For the structure that the Sensor Network body after to extension carries out internal correlation, including:The biography after to extension At least two information felt in the geographical space Sensor Network observation resource of net body are associated, for example, to sensor and Qi Guan Structure is associated between survey data, between observation data and observation product, between observation behavior and object of observation, construction method is Associating between class and class is built according to the relation on attributes between class in geographical space Sensor Network body design, is example class addition Attribute of a relation, is carried out such as between Observation example class and Sensor example class by " observedBy " attribute of a relation Association;And/or, to extension after the geographical space Sensor Network observation temporal characteristics of resource of the Sensor Network body, space it is special Levy, spectral signature and be associated using at least two features in feature, for example, to carry out so that manifold is associated as an example Association between observation resource is, it is necessary to topological relation according to its outsourcing rectangle is set up in two observation resource space relations Association, outsourcing rectangular example class possesses Data Property " hasbboxValue ", specifically outer for hourly observation resource Bag rectangular extent, then corresponding observation resource sets up attribute by Object Property " bounding box " with it Association.For example according to the value range of each outsourcing rectangular example class, observation product example class P_INS_Rain_20110304 is built The spatial relationship of " within " between region of interest example class " Hanyang District ", with observation product example class P_ The spatial relationship of " within " between LS5_TM_1230392011063BKT00;Observation product example class P_LS5_TM_ The spatial relationship of " contains " between 1230392011063BKT00 and region of interest example class " Hanyang District ", The spatial relationship of " contains " between observation product example class P_INS_Rain_20110304.

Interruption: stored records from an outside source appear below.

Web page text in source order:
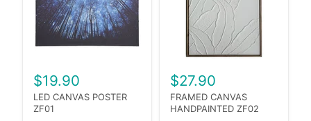
$19.90
LED CANVAS POSTER
ZF01
$27.90
FRAMED CANVAS
HANDPAINTED ZF02

And, to extension after the Sensor Network body carry out the structure of outside association, including:The geography after by extension Space Sensor Network body is associated with the data in open geography cloud platform.Geographical cloud platform can for GeoName and/or GADM-RDF.The method for associating is built with GeoNames is:The two simulation rainfall monitoring website example class that it will be assumed " Rainfall_recorder_001 " and " Rainfall_recorder_002 " is introduced by from GeoNames Ontology Object Property " nearby " and region of interest example class " Hanyang District " set up Attribute Association, associate To in GeoNames in the URI of Hanyang District.The method for associating is built with GADM-RDF is:By observing resource and region of interest reality The topological correlation set up between example, resource will be observed in data set will be associated with Hanyang District in GADM-RDF by topological relation In URI.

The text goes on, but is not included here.